University of Virginia Library


66

[Enter Baleus Prolocutor]
Baleus Prolocutor
In ych commen welthe most hygh prehemynence
Is due unto lawes for soch commodyte
As is had by them. For as Cicero geveth sentence:
Where as is no lawe can no good order be
In nature, in people, in howse, nor yet in citie.
The bodyes above are underneth a lawe;
Who coulde rule the worlde were it not undre awe?

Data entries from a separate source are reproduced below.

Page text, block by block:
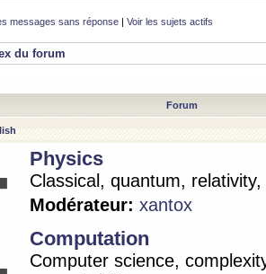
messages sans réponse | Voir les sujets actifs
du forum
Forum
Physics
Classical, quantum,
Modérateur: xantox
Computation
Computer science,
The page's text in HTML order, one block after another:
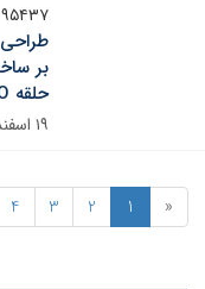
۹۵۴۳۷
حلقه O
۱۹ اسفند ۱۴۰۰
«
1
2
3
4

Lyke as Chrysippus full clarkely doth dyffyne,
Lawe is a teacher of matters necessary,
A knowledge of thynges both naturall and devyne,
Perswadynge all truth, dysswadynge all injury,
A gyfte of the Lorde, devoyde of all obprobry,
An wholesom doctryne of men dyscrete and wyse,
A grace from above and a very heavenly practyse.
Our heavenly maker, mannys lyvynge to dyrect,
The lawes of Nature, of Bondage, and of Grace,
Sent into thys worlde with vycyousnesse infect,
In all ryghteousnesse to walke before hys face.

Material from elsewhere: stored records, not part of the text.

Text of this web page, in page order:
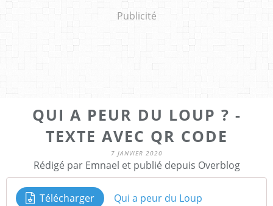
Publicité
QUI A PEUR DU LOUP ? -
TEXTE AVEC QR CODE
7 JANVIER 2020
Rédigé par Emnael et publié depuis Overblog
Télécharger Qui a peur du Loup
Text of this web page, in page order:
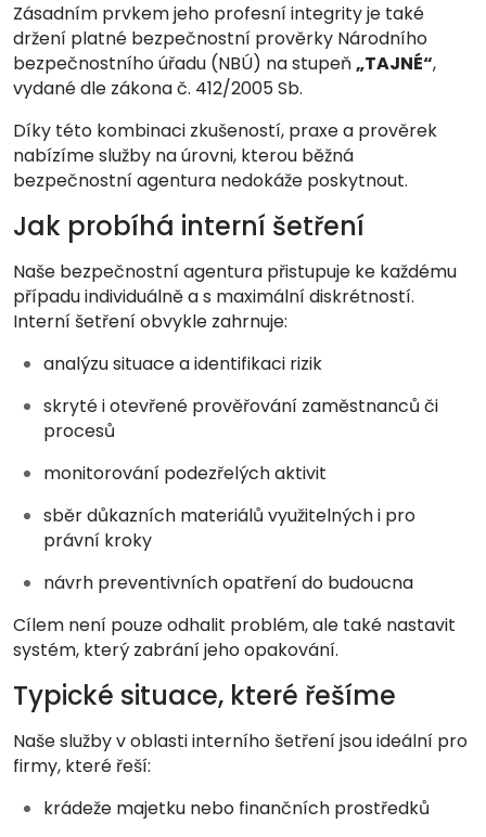
Zásadním prvkem jeho profesní integrity je také
držení platné bezpečnostní prověrky Národního
bezpečnostního úřadu (NBÚ) na stupeň „TAJNÉ“,
vydané dle zákona č. 412/2005 Sb.
Díky této kombinaci zkušeností, praxe a prověrek
nabízíme služby na úrovni, kterou běžná
bezpečnostní agentura nedokáže poskytnout.
Jak probíhá interní šetření
Naše bezpečnostní agentura přistupuje ke každému
případu individuálně a s maximální diskrétností.
Interní šetření obvykle zahrnuje:
analýzu situace a identifikaci rizik
skryté i otevřené prověřování zaměstnanců či
procesů
monitorování podezřelých aktivit
sběr důkazních materiálů využitelných i pro
právní kroky
návrh preventivních opatření do budoucna
Cílem není pouze odhalit problém, ale také nastavit
systém, který zabrání jeho opakování.
Typické situace, které řešíme
Naše služby v oblasti interního šetření jsou ideální pro
firmy, které řeší:
krádeže majetku nebo finančních prostředků

But Infydelyte so worketh in every place
That under the heavens no thynge is pure and cleane,
So moch the people to hys perverse wayes leane.

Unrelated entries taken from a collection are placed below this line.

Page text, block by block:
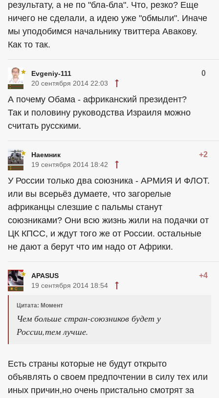
результату, а не по "бла-бла". Что, резко? Еще
ничего не сделали, а идею уже "обмыли". Иначе
мы уподобимся начальнику твиттера Авакову.
Как то так.
Evgeniy-111 0
20 сентября 2014 22:03
А почему Обама - африканский президент?
Так и половину руководства Израиля можно
считать русскими.
Наемник +2
19 сентября 2014 18:42
У России только два союзника - АРМИЯ И ФЛОТ.
или вы всерьёз думаете, что загорелые
африканцы слезшие с пальмы станут
союзниками? Они всю жизнь жили на подачки от
ЦК КПСС, и ждут того же от России. остальные
не дают а берут что им надо от Африки.
APASUS +4
19 сентября 2014 18:54
Цитата: Момент
Чем больше стран-союзников будет у
России,тем лучше.
Есть страны которые не будут открыто
объявлять о своем предпочтении в силу тех или
иных причин,но очень пристально смотрят за

The lawe of Nature hys fylthy dysposycyon
Corrupteth with ydolles and stynkynge Sodometry,
The lawe of Moses with Avaryce and Ambycyon
He also poluteth; and ever contynually
Christes lawe he defyleth with cursed hypocresy
And with false doctryne as wyll apere in presence
To the edyfyenge of thys Christen audyence.

67

Of Infydelyte God wyll hymself revenge
With plages of water, of wyldefyre, and of sworde.
And of hys people due homage he wyll chalenge
Ever to be knowne for their God and good lorde
After that he hath those lawes agayne restorde
To their first bewtye commyttynge them to fayth.
He is now in place: marke therfor what he sayth.